THE KILLING FIELDS (1984): UNREAL – Review by Pauline Kael

The Killing Fields, which is based on Sydney Schanberg’s 1980 Times Magazine article "The Death and Life of Dith Pran,” is by no means a negligible movie. It shows us the Khmer Rouge transforming Cambodia into a nationwide gulag, and the scenes of this genocidal revolution have the breadth and terror of something deeply imagined.

by Pauline Kael

The Killing Fields, which is based on Sydney Schanberg’s 1980 Times Magazine article “The Death and Life of Dith Pran,” is by no means a negligible movie. It shows us the Khmer Rouge transforming Cambodia into a nationwide gulag, and the scenes of this genocidal revolution have the breadth and terror of something deeply imagined. The picture is at its most powerful when nobody is saying a word. When the director, Roland Joffé, and his cinematographer, Chris Menges, are looking at the wind from the choppers buffeting the American evacuees or at roads packed with masses of confused, displaced people or at purplish, hothouse landscapes, each widescreen image seems to make a complete statement. These images suggest paintings, because the horror and the exotic colors are “unreal.” We see what Dith Pran meant in the article when he said that “in the water wells, the bodies were like soup bones in broth, and you could always tell the killing grounds because the grass grew taller and greener.” The landscapes appear to absorb the cruelty and the corpses and remain pristine—paradisal. The imagery suggests a documentary made by a macabre lyric poet. It’s the shallow foreground story that keeps letting us down.
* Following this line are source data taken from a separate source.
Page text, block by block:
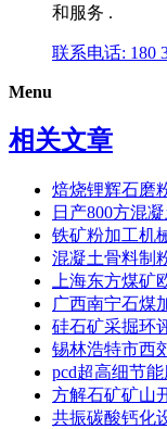
和服务 .
联系电话: 180
Menu
相关文章
焙烧锂辉石磨
日产800方混
铁矿粉加工机
混凝土骨料制
上海东方煤矿
广西南宁石煤
硅石矿采掘环
锡林浩特市西
pcd超高细节
方解石矿矿山
共振碳酸钙化
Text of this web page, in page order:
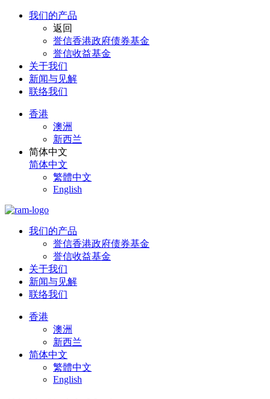
我们的产品
返回
誉信香港政府债券基金
誉信收益基金
关于我们
新闻与见解
联络我们
香港
澳洲
新西兰
简体中文
简体中文
繁體中文
English
我们的产品
誉信香港政府债券基金
誉信收益基金
关于我们
新闻与见解
联络我们
香港
澳洲
新西兰
简体中文
繁體中文
English
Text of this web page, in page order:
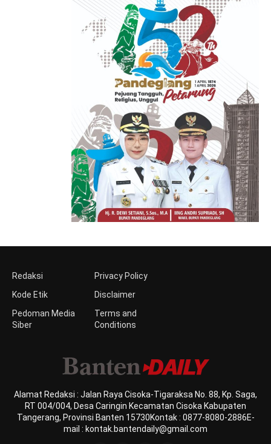
Redaksi
Kode Etik
Pedoman Media
Siber
Privacy Policy
Disclaimer
Terms and
Conditions
Alamat Redaksi : Jalan Raya Cisoka-Tigaraksa No. 88, Kp. Saga,
RT 004/004, Desa Caringin Kecamatan Cisoka Kabupaten
Tangerang, Provinsi Banten 15730Kontak : 0877-8080-2886E-
mail : kontak.bantendaily@gmail.com
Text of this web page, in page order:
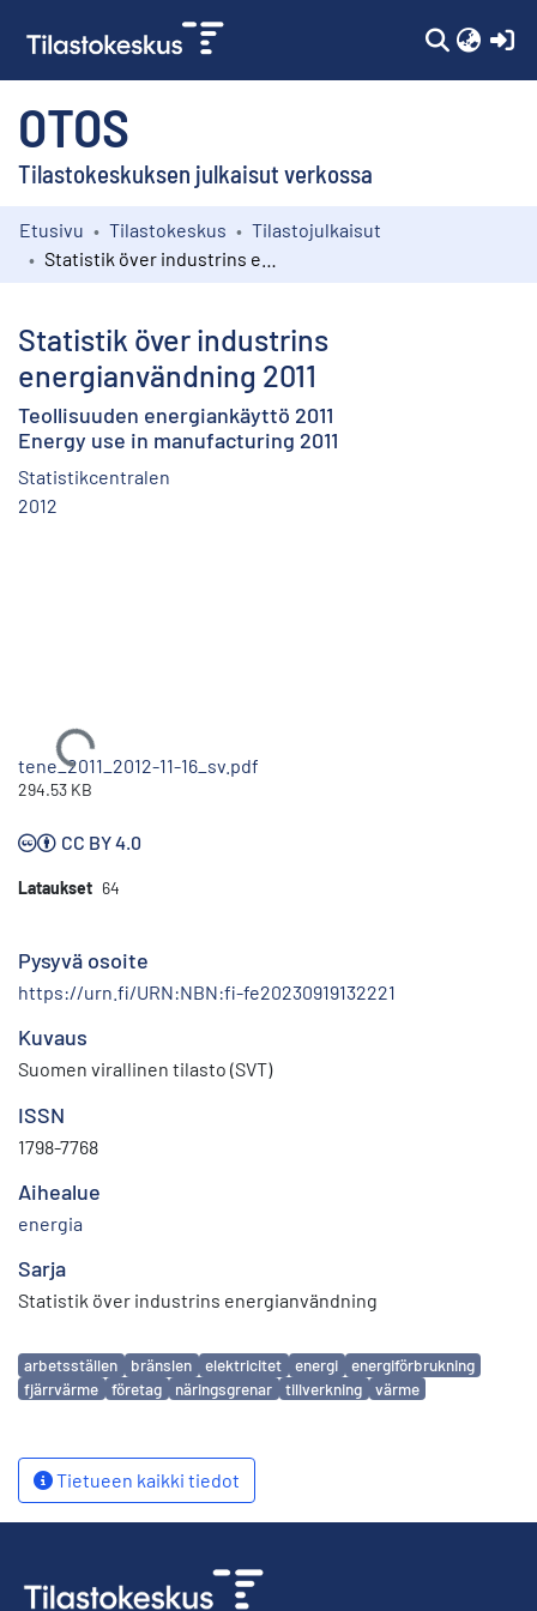
OTOS
Tilastokeskuksen julkaisut verkossa
Kokoelmat
Etusivu Tilastokeskus
Tilastojulkaisut
Statistik över industrins
energianvändning 2011
Teollisuuden energiankäyttö 2011
Energy use in manufacturing 2011
Statistikcentralen
2012
Ladataan...
tene_2011_2012-11-16_sv.pdf
294.53 KB
CC BY 4.0
Lataukset 64
Pysyvä osoite
https://urn.fi/URN:NBN:fi-fe20230919132221
Kuvaus
Suomen virallinen tilasto (SVT)
ISSN
1798-7768
Aihealue
energia
Sarja
Statistik över industrins energianvändning
Avainsanat
arbetsställen bränslen elektricitet energi
energiförbrukning
fjärrvärme
företag näringsgrenar tillverkning värme
Tietueen kaikki tiedot
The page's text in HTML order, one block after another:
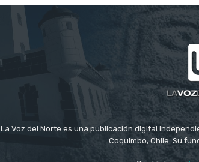
La Voz del Norte es una publicación digital
Coquimbo, Chile. Su
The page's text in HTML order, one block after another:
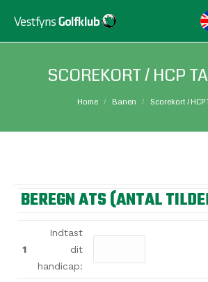
SCOREKORT / HCP
Home Banen Scorekort / HCP
BEREGN ATS (ANTAL
1
Indtast
dit
handicap:

In the article, Schanberg, who was the Times’ correspondent in Cambodia from 1972 to 1975, recalls his friendship with Pran, his interpreter and assistant, who stayed on with him in Phnom Penh after the Americans were evacuated, because Schanberg was determined to cover the story and Pran knew that Schanberg would be helpless without him. The fast-thinking, multilingual Pran was able to save Schanberg—and Jon Swain, the correspondent of the London Sunday Times, and A1 Rockoff, an American free-lance photographer—from slaughter by the Khmer Rouge soldiers, but his Caucasian friends weren’t allowed to keep him with them, and he had to slip off into the countryside. The article was a record of Schanberg’s subsequent efforts to locate Pran, and the remorse and general anguish that he experienced until the wily, resourceful Pran, after four years of slave labor and hiding and pretending to have been an illiterate cabdriver, made his way into Thailand, late in 1979, and got word to him. Schanberg’s account may have seemed like first-rate screen material: a story of the friendship of an Asian and an American, against the canvas of a brutal revolution.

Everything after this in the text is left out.